3. Dilarang Menolak Pasien
Fasilitas pelayanan kesehatan terdiri atas pelayanan kesehatan
perseorangan dan pelayanan kesehatan masyarakat.fasilitas pelayanan
kesehatan meliputi pelayanan kesehatan tingkat pertama, pelayanan
kesehatan tingkat kedua, dan pelayanan kesehatan tingkat ketiga.
4. Harga Obat
Pemerintah menjamin ketersediaan, pemerataan, dan keterjangkauan
perbekalan kesehatan, terutama obat esensial. Dalam menjamin
ketersediaan obat dalam keadaan darurat, pemerintah dapat melakukan
kebijakan khusus untuk pengadaan dan pemanfaatan obat dan bahan
yang berkhasiat obat.
5. Perlindungan Pasien
Setiap orang berhak menerima atau menolak sebagian atau seluruh
tindakan pertolongan yang akan diberikan kepadanya setelah menerima
dan memahami informasi mengenai tindakan tersebut secara lengkap.
Hak menerima atau menolak tidak berlaku pada penderita penyakit yang
penyakitnya dapat secara cepat menular ke masyarakat yang lebih luas.
Setiap orang berhak atas rahasia kondisi kesehatan pribadinya yang telah
dikemukakan kepada penyelenggara / petugas kesehatan.
6. Pencegahan Penyakit
Peningkatan kesehatan dan pencegahan penyakit merupakan segala
bentuk upaya yang dilakukan oleh pemerintah, pemerintah daerah
dan/atau masyarakat untuk mengoptimalkan kesehatan dan menghindari
atau mengurangi resiko, masalah, dan dampak buruk akibat penyakit.
7. Pengamanan Zat Adiktif
Pengamanan penggunaan bahan yang mengandung zat adiktif diarahkan
agar tidak mengganggu an membahayakan kesehatan perseorangan,
keluarga, masyarakat, dan lingkungan.
8. Pembiayaan Kesehatan
Sumber pembiayaan kesehatan berasal dari pemerintah, pemerintah
daerah, masyarakat, dan swasta dan sumber lain. Besar anggaran
pemerintah dialokasikan minimal lima persen dari anggaran pendapatan
belanja negara diluar gaji.
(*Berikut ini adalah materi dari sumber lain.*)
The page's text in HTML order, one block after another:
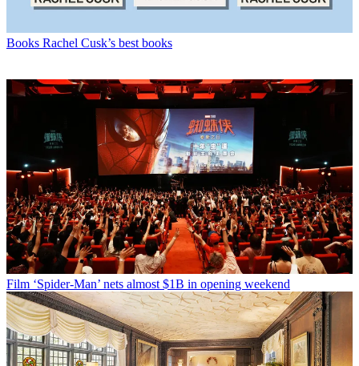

Besar anggaran kesehatan pemerintah daerah
propinsi, kabupaten/kota dialokasikan minimal sepuluh persen dari
anggaran pendapatan dan belanja daerah diluar gaji
(Suyatno, 2010).
BAB III
PENUTUP

3.1 Kesimpulan
Kesimpulan yang dapat diambil dari makalah ini adalah
1. Pharmaceutical care adalah pelayanan kefarmasian yang merupakan
bagian dari pelayanan kesehatan (health care) dan bertujuan untuk
meningkatkan penggunaan obat yang rasional, aman, dan efisien demi
mencapai peningkatan kualitas hidup manusia.
2. Tujuan adanya pharmaceutical care adalah untuk menyembuhkan
penyakit, mengurangi gejala penyakit, menahan penyebaran atau
memperlambat proses penyakit, mencegah penyakit/penyebab penyakit
dan Dispensing pharmacy.
3. Penerapan Pharmaceutical Care di golongkan menjadi Pelayanan
farmasi klinik yang bersifat umum, bersifat khusus dan yang bersifat
spesialistik farmakoterapi.
4. Tahapan dalam pharmaceutical care adalah telaah rejimen obat
(medication review), penyiapan obat (dispensing), pemberian informasi
dan edukasi, serta pemantauan penggunaan obat

3.2 Saran
Agar mahasiswa dapat lebih memahami pentingnya pharmaceutical care
dan dapat menerapkannya nanti dalam kehidupan sehari-hari.